InfluxDB is a powerful time-series database that is well-suited for storing and querying time-series telemetries data in a time-series processing based solution. In this solution, we are using InfluxDB as the edge historian to store the telemetries data locally and handle the backfill operation.

  • Why Choose InfluxDB for This Use Case

    • Designed for Time-Series Data: InfluxDB is purpose-built to efficiently handle time-series data, providing optimized storage and querying capabilities.

    • Scalability: InfluxDB is designed to handle large volumes of time-series data with ease, making it suitable for high-throughput environments where real-time processing and analysis of telemetries data are required.

    • Flexible Data Model: InfluxDB's data model allows for flexible schema design, enabling easy tagging and querying of telemetries data based on various dimensions, such as device ID, sensor type, and timestamp.

    • Powerful Query Language: InfluxDB provides a rich query language (InfluxQL) that supports a wide range of functions and operators for filtering, aggregating, and analyzing time-series data.

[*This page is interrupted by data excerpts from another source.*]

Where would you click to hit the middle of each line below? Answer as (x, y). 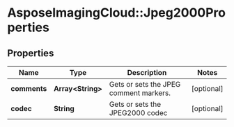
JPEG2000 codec (138, 113)
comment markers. (140, 93)
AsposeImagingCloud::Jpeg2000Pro (117, 13)
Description (147, 73)
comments (29, 88)
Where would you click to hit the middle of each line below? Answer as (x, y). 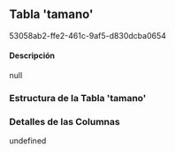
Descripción (32, 55)
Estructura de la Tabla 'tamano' (78, 98)
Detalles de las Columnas (65, 121)
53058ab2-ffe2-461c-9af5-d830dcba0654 (87, 35)
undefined (28, 141)
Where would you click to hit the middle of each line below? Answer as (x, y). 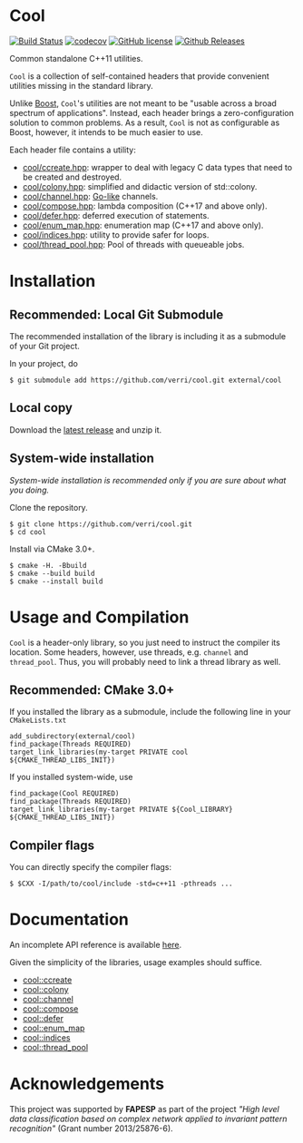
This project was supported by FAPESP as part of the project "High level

This increase the extensibility of this asset to allows for complex queries and real-time analytics on OPC UA telemetries data at the edge. see Section 5 Extensibility for extensibility use cases.

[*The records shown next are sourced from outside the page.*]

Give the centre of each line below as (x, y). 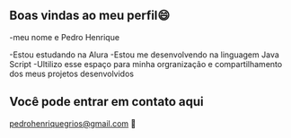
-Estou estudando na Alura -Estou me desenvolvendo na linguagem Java (145, 55)
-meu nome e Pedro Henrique (64, 37)
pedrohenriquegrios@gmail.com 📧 (73, 123)
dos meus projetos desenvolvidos (72, 73)
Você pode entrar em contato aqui (106, 102)
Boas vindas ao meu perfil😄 (90, 16)
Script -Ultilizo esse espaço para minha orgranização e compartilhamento (146, 64)

  • InfluxDB Client Library

    To interact with InfluxDB, the InfluxDB client library AdysTech.InfluxDB.Client.Net is used in this sample. This .NET client library provides a convenient and straightforward way to connect to an InfluxDB instance, send telemetries data, and perform queries.

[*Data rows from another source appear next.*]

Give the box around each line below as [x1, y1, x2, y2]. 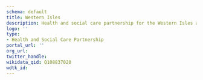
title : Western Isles [6, 14, 61, 20]
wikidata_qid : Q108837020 [6, 59, 71, 65]
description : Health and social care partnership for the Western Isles [6, 20, 193, 26]
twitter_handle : [6, 54, 47, 60]
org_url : [6, 48, 28, 54]
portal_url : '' [6, 43, 45, 49]
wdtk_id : [6, 64, 28, 71]
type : [6, 31, 20, 37]
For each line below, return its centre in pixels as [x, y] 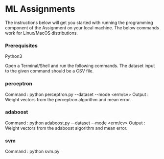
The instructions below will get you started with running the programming [79, 23]
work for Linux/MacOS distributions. [42, 33]
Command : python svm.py [32, 151]
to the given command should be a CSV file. [49, 71]
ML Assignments [40, 9]
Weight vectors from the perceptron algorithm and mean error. [68, 99]
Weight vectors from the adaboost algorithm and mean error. [66, 128]
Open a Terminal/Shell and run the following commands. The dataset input [80, 66]
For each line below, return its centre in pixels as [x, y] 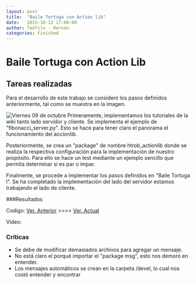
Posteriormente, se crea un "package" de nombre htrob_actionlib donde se [97, 146]
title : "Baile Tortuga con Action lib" [56, 17]
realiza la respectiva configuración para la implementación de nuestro [90, 152]
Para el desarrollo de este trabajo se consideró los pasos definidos [87, 98]
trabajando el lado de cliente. [41, 188]
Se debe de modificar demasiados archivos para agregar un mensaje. [98, 250]
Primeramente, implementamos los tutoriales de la [128, 115]
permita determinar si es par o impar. [51, 164]

    Alternatively, you can explore other client options available for interacting with InfluxDB, such as InfluxDB's official client libraries for various programming languages, including Python, Java, and Go. These libraries offer similar functionality and can be chosen based on your preferred programming language. See the InfluxDB documentation for more information.

  • InfluxDB Configuration and Data Mapping for OPC UA telemetries

    For an efficient storing and querying of reconstructed OPC UA telemetries messages with InfluxDB, a proper configuration for InfluxDB connection, retention policy, and data mapping is required.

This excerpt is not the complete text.